**Task to complete:** Output each record exactly, excluding pictures.

**Dataset entries:**
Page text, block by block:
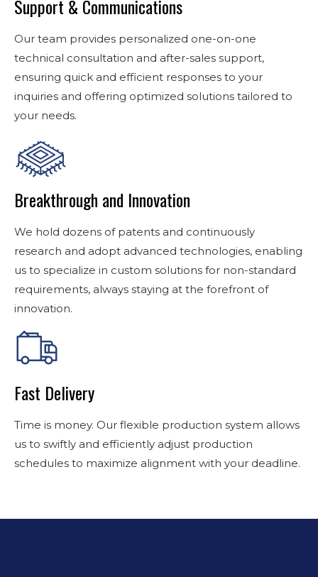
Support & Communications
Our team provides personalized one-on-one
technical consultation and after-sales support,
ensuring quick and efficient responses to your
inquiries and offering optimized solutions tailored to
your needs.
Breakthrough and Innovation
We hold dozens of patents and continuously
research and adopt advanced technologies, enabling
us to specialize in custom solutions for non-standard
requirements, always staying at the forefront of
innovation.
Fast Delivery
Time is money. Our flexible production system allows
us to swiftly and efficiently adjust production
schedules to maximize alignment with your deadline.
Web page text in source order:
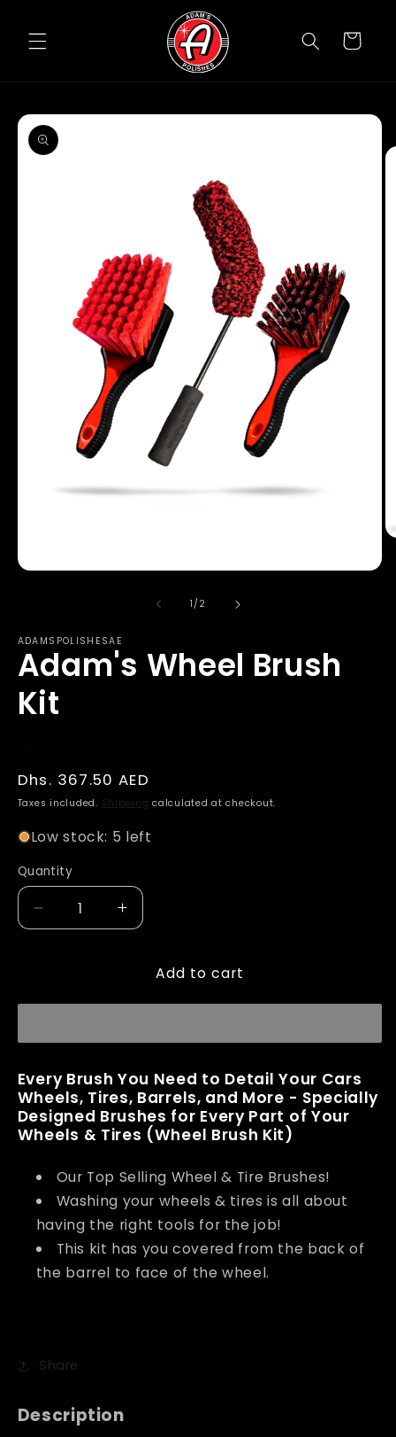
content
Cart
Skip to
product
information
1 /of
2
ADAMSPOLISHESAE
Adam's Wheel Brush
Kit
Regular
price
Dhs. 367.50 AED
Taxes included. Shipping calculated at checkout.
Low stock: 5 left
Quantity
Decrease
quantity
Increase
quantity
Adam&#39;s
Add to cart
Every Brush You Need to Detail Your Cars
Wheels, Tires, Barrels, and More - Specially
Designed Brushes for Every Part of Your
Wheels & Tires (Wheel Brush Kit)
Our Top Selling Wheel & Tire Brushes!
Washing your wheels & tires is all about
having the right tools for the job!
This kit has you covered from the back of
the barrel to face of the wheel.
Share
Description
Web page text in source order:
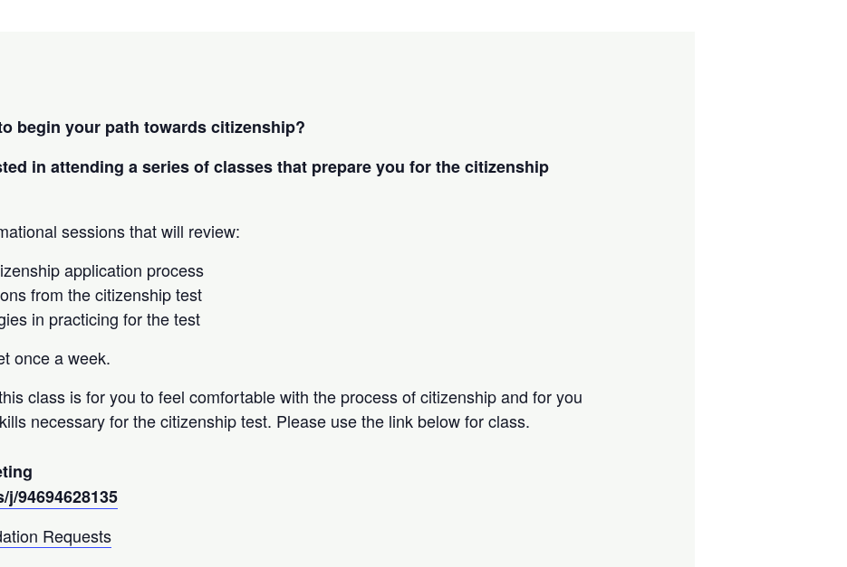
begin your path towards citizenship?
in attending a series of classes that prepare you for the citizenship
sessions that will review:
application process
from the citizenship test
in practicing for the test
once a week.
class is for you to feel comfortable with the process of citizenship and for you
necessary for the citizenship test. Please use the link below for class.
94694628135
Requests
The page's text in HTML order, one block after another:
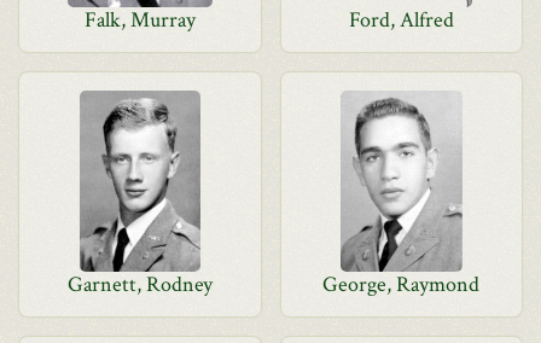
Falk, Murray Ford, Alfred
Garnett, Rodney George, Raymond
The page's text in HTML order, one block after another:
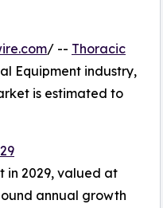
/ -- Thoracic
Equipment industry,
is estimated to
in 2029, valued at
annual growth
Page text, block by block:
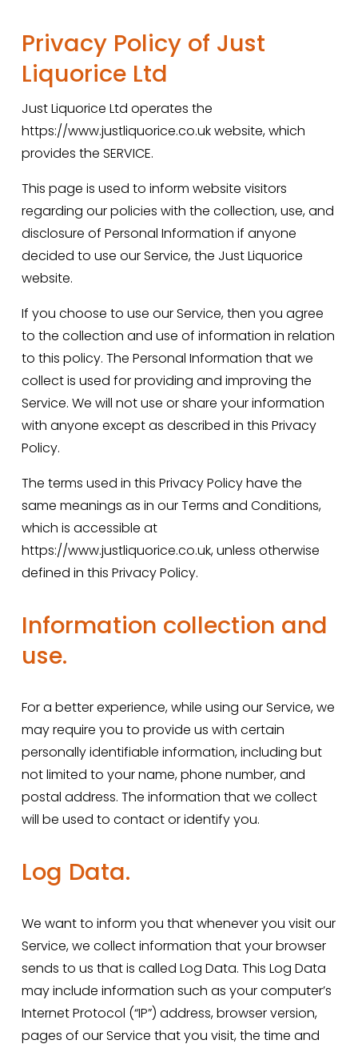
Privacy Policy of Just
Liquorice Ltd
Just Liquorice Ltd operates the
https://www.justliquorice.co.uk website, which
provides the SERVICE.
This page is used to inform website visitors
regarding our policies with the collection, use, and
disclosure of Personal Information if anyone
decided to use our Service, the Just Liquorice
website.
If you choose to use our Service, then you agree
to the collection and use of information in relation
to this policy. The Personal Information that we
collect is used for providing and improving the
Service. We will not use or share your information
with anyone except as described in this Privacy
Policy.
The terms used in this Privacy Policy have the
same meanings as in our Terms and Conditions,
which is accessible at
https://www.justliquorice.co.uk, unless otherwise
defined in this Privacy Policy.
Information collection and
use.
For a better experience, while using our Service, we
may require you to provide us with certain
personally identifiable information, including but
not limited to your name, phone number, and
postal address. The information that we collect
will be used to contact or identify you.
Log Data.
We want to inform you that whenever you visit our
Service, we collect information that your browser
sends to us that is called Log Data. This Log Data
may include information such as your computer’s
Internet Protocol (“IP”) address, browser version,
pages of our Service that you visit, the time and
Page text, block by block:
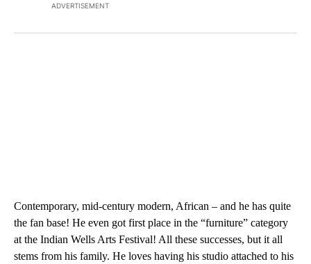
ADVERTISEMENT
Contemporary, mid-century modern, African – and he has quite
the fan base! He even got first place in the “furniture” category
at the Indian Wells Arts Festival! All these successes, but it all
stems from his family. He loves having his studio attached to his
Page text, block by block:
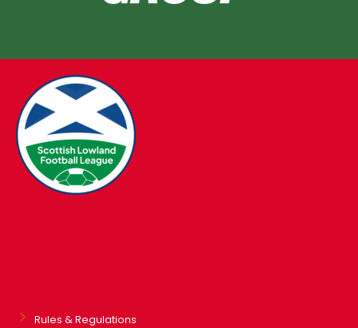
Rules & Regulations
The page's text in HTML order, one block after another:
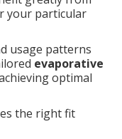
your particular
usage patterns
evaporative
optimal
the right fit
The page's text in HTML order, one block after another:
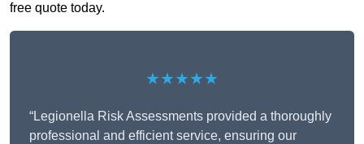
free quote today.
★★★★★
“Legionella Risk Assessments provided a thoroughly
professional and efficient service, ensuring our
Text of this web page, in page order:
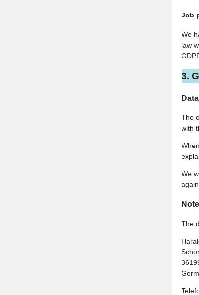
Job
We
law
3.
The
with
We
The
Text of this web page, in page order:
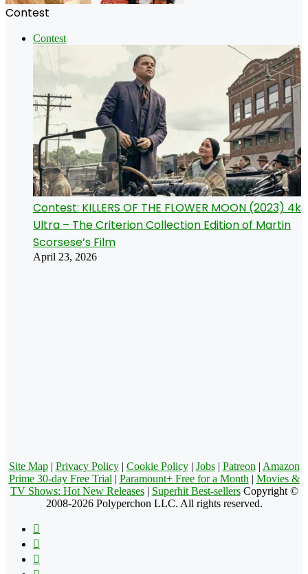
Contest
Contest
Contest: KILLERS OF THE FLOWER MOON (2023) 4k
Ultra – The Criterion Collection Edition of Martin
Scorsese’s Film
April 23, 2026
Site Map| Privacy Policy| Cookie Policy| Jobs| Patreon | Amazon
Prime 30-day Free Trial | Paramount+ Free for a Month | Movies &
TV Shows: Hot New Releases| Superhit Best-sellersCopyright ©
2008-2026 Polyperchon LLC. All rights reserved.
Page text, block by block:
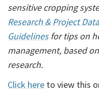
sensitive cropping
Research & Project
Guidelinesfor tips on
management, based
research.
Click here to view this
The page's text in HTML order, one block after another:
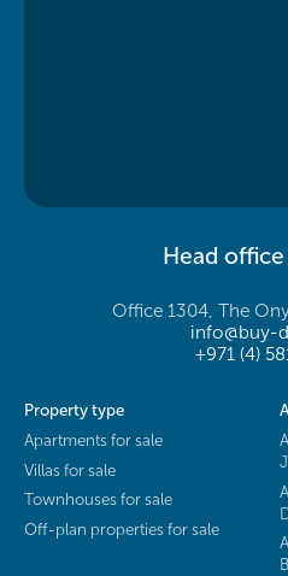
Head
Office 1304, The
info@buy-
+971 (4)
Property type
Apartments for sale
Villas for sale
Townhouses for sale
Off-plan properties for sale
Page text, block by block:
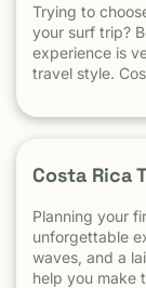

**Answer space:**
Page text, block by block:
Support & Communications
Our team provides personalized one-on-one
technical consultation and after-sales support,
ensuring quick and efficient responses to your
inquiries and offering optimized solutions tailored to
your needs.
Breakthrough and Innovation
We hold dozens of patents and continuously
research and adopt advanced technologies, enabling
us to specialize in custom solutions for non-standard
requirements, always staying at the forefront of
innovation.
Fast Delivery
Time is money. Our flexible production system allows
us to swiftly and efficiently adjust production
schedules to maximize alignment with your deadline.
Web page text in source order:
content
Cart
Skip to
product
information
1 /of
2
ADAMSPOLISHESAE
Adam's Wheel Brush
Kit
Regular
price
Dhs. 367.50 AED
Taxes included. Shipping calculated at checkout.
Low stock: 5 left
Quantity
Decrease
quantity
Increase
quantity
Adam&#39;s
Add to cart
Every Brush You Need to Detail Your Cars
Wheels, Tires, Barrels, and More - Specially
Designed Brushes for Every Part of Your
Wheels & Tires (Wheel Brush Kit)
Our Top Selling Wheel & Tire Brushes!
Washing your wheels & tires is all about
having the right tools for the job!
This kit has you covered from the back of
the barrel to face of the wheel.
Share
Description
Web page text in source order:
begin your path towards citizenship?
in attending a series of classes that prepare you for the citizenship
sessions that will review:
application process
from the citizenship test
in practicing for the test
once a week.
class is for you to feel comfortable with the process of citizenship and for you
necessary for the citizenship test. Please use the link below for class.
94694628135
Requests
The page's text in HTML order, one block after another:
Falk, Murray Ford, Alfred
Garnett, Rodney George, Raymond
The page's text in HTML order, one block after another:
/ -- Thoracic
Equipment industry,
is estimated to
in 2029, valued at
annual growth
Page text, block by block:
Privacy Policy of Just
Liquorice Ltd
Just Liquorice Ltd operates the
https://www.justliquorice.co.uk website, which
provides the SERVICE.
This page is used to inform website visitors
regarding our policies with the collection, use, and
disclosure of Personal Information if anyone
decided to use our Service, the Just Liquorice
website.
If you choose to use our Service, then you agree
to the collection and use of information in relation
to this policy. The Personal Information that we
collect is used for providing and improving the
Service. We will not use or share your information
with anyone except as described in this Privacy
Policy.
The terms used in this Privacy Policy have the
same meanings as in our Terms and Conditions,
which is accessible at
https://www.justliquorice.co.uk, unless otherwise
defined in this Privacy Policy.
Information collection and
use.
For a better experience, while using our Service, we
may require you to provide us with certain
personally identifiable information, including but
not limited to your name, phone number, and
postal address. The information that we collect
will be used to contact or identify you.
Log Data.
We want to inform you that whenever you visit our
Service, we collect information that your browser
sends to us that is called Log Data. This Log Data
may include information such as your computer’s
Internet Protocol (“IP”) address, browser version,
pages of our Service that you visit, the time and
Page text, block by block:
ADVERTISEMENT
Contemporary, mid-century modern, African – and he has quite
the fan base! He even got first place in the “furniture” category
at the Indian Wells Arts Festival! All these successes, but it all
stems from his family. He loves having his studio attached to his
Page text, block by block:
Rules & Regulations
The page's text in HTML order, one block after another:
your particular
usage patterns
evaporative
optimal
the right fit
The page's text in HTML order, one block after another:
free quote today.
★★★★★
“Legionella Risk Assessments provided a thoroughly
professional and efficient service, ensuring our
Text of this web page, in page order:
Job
We
law
3.
The
with
We
The
Text of this web page, in page order:
Contest
Contest
Contest: KILLERS OF THE FLOWER MOON (2023) 4k
Ultra – The Criterion Collection Edition of Martin
Scorsese’s Film
April 23, 2026
Site Map| Privacy Policy| Cookie Policy| Jobs| Patreon | Amazon
Prime 30-day Free Trial | Paramount+ Free for a Month | Movies &
TV Shows: Hot New Releases| Superhit Best-sellersCopyright ©
2008-2026 Polyperchon LLC. All rights reserved.
Page text, block by block:
sensitive cropping
Research & Project
Guidelinesfor tips on
management, based
research.
Click here to view this
The page's text in HTML order, one block after another:
Head
Office 1304, The
info@buy-
+971 (4)
Property type
Apartments for sale
Villas for sale
Townhouses for sale
Off-plan properties for sale
Page text, block by block:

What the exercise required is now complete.